Gian Paolo Barbieri is conquered by beauty: the softness of an orchid’s petal, the sharp tension of a leaf, the lumpy texture of a rock, are exalted by its original way of seeing and by its technique able to distinguish also close-ups, building reliefs and deepening tactile and chromatic contrasts. These very dramatic close-ups tend to ingenious objects transforming them into monumental attitudes, excluding landscape and even man. An interesting and atypical choice for the Milanese photographer whose fashion works with human presence was the most recurring one.

Born as a fashion photographer, celebrated in the world for his perfect, refined images, coming out of the lens of a person who knows light very well, Barbieri lives photography as a “continuing research, evolution and study.” For him image is “a feeling, a seduction, a cue for imagination and a lure for desire.”

In 1971 he signed the first advertising campaign for Pomellato, a brand that since the time of its birth has chosen the eye of great photographers, and who at the beginning of its communication campaign used black and white images for its campaigns.

On the thread of imagination and desire, the 1989 Pomellato photographic campaign is born: a campaign that tells a trip, departing from the port of Genoa to the Caribbean, looking for exotic suggestions, of faces of a more imagined tropic than a portrayed one, of a dreamlike, ecstatic nature, driven by sensuality thrills.

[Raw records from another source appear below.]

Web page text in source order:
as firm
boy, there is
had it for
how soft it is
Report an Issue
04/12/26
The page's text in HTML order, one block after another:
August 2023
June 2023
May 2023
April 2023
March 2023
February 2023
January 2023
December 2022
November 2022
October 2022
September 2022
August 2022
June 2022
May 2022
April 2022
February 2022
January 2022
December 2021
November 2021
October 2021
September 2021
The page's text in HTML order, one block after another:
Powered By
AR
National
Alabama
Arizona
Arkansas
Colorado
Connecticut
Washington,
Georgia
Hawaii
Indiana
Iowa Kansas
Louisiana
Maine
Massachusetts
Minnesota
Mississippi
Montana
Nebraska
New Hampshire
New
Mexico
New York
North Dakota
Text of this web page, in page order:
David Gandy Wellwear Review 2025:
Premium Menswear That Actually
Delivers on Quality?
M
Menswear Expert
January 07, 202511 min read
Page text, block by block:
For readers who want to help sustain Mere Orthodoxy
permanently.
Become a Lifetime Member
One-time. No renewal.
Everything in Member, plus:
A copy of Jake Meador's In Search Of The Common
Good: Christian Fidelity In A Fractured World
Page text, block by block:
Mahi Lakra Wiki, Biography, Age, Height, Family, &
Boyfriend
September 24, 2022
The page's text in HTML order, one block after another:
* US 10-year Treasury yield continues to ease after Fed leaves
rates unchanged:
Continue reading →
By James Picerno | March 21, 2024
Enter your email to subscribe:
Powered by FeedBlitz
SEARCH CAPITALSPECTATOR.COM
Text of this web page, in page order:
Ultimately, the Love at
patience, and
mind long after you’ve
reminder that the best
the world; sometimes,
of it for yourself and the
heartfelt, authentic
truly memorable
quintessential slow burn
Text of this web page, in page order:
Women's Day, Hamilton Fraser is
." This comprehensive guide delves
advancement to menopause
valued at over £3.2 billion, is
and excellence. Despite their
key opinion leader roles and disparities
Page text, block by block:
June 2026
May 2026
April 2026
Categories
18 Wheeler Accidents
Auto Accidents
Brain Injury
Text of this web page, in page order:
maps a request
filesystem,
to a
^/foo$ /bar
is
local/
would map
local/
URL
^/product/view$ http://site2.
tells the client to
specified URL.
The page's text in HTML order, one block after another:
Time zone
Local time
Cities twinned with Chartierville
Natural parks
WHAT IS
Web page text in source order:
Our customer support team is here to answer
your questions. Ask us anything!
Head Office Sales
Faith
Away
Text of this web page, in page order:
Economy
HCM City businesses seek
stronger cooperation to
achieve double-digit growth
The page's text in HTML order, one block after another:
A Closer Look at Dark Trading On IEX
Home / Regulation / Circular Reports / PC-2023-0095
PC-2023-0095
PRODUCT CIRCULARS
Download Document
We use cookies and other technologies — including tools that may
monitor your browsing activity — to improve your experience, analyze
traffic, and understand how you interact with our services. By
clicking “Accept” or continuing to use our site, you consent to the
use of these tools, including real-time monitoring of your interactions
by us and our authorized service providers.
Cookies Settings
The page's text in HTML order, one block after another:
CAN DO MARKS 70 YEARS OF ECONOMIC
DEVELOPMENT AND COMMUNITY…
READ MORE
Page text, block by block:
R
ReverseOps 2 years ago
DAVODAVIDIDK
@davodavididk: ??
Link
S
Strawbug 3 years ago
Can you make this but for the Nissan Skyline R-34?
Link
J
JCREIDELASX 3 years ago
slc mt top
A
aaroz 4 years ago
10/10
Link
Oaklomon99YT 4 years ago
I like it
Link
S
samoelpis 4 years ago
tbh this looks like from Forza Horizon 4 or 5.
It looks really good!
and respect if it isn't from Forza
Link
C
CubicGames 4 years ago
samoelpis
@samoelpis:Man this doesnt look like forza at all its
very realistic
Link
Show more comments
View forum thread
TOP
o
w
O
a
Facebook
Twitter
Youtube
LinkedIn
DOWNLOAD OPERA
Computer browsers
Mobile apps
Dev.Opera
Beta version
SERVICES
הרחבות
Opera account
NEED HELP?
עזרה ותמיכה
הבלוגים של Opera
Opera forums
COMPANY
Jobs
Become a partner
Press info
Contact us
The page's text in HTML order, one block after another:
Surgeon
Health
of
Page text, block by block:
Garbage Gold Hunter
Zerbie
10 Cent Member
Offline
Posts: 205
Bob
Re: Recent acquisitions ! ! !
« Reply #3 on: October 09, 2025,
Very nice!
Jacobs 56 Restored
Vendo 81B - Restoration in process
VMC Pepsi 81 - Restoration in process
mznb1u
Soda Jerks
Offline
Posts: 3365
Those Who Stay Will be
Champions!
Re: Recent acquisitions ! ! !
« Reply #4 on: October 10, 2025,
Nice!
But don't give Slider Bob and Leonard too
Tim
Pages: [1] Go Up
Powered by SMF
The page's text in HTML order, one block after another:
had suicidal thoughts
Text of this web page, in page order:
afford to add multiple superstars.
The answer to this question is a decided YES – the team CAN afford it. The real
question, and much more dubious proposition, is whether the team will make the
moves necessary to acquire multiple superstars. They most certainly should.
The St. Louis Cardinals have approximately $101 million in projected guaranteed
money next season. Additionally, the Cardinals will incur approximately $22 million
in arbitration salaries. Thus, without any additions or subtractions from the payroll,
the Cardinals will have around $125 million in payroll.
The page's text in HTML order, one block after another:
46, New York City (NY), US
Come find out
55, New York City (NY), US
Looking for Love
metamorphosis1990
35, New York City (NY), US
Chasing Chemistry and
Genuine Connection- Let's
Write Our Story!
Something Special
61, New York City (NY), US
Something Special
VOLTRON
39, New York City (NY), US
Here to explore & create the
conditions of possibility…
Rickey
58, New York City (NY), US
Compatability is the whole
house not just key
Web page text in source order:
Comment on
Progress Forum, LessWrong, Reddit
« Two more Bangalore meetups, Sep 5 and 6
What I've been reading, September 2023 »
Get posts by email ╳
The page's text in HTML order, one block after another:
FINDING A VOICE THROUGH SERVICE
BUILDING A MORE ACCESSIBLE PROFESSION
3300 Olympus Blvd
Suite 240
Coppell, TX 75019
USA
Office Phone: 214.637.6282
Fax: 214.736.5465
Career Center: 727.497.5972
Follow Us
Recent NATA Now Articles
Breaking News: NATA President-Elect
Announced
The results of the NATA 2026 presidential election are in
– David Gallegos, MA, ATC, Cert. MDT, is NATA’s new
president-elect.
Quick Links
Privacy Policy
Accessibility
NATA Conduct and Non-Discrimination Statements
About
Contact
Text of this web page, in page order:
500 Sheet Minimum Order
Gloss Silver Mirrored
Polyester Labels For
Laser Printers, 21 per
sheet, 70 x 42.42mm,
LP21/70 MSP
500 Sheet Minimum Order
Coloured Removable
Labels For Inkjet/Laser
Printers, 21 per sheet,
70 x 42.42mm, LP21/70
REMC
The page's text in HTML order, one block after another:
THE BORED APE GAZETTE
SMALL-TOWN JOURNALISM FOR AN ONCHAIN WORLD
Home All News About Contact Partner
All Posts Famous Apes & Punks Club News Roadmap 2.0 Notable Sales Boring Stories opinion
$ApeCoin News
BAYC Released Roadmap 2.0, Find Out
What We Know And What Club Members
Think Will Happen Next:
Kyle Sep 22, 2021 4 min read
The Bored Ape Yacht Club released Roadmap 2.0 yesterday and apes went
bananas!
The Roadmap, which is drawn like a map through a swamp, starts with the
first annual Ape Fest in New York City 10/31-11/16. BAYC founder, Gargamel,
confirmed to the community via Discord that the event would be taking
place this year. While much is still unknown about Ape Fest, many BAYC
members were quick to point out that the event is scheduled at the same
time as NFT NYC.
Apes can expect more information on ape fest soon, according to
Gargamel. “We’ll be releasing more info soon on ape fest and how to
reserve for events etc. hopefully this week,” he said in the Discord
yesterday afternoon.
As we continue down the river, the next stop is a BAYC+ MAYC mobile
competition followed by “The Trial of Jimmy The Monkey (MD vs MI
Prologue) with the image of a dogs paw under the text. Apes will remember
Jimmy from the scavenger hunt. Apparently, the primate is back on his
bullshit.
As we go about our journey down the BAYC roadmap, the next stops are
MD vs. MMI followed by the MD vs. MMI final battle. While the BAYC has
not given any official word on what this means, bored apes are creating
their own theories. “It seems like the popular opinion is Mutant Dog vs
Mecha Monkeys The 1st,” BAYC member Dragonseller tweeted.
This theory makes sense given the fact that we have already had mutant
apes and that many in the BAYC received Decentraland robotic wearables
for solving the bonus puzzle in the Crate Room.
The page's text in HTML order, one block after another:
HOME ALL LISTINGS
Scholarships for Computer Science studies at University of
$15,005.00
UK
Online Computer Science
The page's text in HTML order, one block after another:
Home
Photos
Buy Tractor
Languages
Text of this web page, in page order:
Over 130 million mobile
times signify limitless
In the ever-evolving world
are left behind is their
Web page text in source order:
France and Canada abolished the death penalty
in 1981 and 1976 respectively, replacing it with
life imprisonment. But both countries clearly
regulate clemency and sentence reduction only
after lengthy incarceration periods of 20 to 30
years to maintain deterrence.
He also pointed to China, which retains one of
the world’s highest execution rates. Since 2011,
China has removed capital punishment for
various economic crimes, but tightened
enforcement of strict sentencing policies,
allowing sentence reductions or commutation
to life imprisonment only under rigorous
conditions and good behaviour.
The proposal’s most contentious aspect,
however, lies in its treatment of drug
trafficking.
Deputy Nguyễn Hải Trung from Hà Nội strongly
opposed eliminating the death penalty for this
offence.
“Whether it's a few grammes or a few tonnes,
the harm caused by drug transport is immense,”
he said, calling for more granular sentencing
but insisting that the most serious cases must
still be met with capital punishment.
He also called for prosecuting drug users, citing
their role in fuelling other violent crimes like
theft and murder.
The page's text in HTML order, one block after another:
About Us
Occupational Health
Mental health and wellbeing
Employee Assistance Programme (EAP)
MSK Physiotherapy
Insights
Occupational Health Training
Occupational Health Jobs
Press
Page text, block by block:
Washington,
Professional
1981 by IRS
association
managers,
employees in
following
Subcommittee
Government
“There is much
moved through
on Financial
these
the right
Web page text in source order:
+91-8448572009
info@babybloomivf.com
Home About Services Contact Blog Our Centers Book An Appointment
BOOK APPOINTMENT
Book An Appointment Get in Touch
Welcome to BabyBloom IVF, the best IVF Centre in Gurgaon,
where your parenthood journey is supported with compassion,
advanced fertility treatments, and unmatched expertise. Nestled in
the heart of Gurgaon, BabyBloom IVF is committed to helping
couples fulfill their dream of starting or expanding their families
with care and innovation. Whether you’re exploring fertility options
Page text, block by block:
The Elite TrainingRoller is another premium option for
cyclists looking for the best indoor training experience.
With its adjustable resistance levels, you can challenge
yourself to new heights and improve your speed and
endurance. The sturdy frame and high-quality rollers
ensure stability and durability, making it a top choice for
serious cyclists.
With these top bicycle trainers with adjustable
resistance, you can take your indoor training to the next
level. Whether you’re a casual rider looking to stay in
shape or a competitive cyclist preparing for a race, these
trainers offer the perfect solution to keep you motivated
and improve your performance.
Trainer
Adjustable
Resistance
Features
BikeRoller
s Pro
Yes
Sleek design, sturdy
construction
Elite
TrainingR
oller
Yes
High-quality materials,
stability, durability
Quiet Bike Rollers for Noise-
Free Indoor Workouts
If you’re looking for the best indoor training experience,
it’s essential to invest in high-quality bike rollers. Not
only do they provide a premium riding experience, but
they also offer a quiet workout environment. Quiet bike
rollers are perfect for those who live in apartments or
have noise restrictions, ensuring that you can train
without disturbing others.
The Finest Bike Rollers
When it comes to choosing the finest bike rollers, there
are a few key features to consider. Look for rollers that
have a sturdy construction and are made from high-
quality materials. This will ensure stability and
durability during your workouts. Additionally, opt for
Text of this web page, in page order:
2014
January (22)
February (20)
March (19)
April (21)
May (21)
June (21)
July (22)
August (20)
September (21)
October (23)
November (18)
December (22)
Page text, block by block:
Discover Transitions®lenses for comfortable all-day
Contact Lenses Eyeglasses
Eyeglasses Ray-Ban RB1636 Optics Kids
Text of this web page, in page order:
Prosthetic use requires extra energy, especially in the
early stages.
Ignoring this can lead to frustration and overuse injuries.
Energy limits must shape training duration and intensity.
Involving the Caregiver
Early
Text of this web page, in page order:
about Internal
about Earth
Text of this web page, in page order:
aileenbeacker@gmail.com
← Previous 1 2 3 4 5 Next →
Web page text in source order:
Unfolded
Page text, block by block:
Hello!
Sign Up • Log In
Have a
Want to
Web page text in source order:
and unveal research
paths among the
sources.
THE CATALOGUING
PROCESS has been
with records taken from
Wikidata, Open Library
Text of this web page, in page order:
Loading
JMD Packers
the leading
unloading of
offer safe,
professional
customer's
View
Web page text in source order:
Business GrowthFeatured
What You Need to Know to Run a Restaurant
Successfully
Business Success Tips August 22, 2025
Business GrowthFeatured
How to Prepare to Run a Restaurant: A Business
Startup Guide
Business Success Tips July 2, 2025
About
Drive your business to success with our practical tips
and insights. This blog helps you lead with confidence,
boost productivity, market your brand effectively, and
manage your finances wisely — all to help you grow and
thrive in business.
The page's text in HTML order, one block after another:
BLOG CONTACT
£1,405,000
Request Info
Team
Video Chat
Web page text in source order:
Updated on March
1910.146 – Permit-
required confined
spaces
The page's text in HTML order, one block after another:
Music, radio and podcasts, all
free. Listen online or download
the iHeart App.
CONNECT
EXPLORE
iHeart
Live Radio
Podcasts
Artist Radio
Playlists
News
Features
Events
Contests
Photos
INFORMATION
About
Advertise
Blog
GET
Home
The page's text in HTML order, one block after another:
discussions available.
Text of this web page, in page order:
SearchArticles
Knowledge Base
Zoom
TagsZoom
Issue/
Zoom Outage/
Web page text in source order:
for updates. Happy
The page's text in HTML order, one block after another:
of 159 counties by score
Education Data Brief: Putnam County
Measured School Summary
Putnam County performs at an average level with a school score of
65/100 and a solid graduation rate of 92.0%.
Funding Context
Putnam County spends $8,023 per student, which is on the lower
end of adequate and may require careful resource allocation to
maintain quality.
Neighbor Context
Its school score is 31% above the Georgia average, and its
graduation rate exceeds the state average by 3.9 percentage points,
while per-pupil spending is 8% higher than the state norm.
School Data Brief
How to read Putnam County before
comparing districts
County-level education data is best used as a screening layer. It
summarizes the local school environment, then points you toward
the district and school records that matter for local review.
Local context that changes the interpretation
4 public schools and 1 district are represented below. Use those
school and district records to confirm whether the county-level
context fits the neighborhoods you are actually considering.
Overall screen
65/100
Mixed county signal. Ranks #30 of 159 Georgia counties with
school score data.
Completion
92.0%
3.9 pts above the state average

And it is this campaign made by Gian Paolo Barbieri for Pomellato that marks the origins of his photographic search, and this is the reason why they have thought this exhibition together, and the book that was born with the texts of Martina Corgnati and Giusi Ferrè made in collaboration with Contrasto.

Everything starts from there, and with an image taken from that series, inaugurating the exhibition and the book.

Innatural is the most pictorial work ever carried out by Barbieri: in the discreet and careful use of color, by the sensitivity to the consistency of things, in frequent recourse to animals and details, a lizard, an insect with a symbolic flavor, recalling the five and seventeenth-century still life, and above all the irresistible attraction for an unbelievable original nature that had already been pursued by Gauguin, dragged by the mirage of a culture-free inspiration.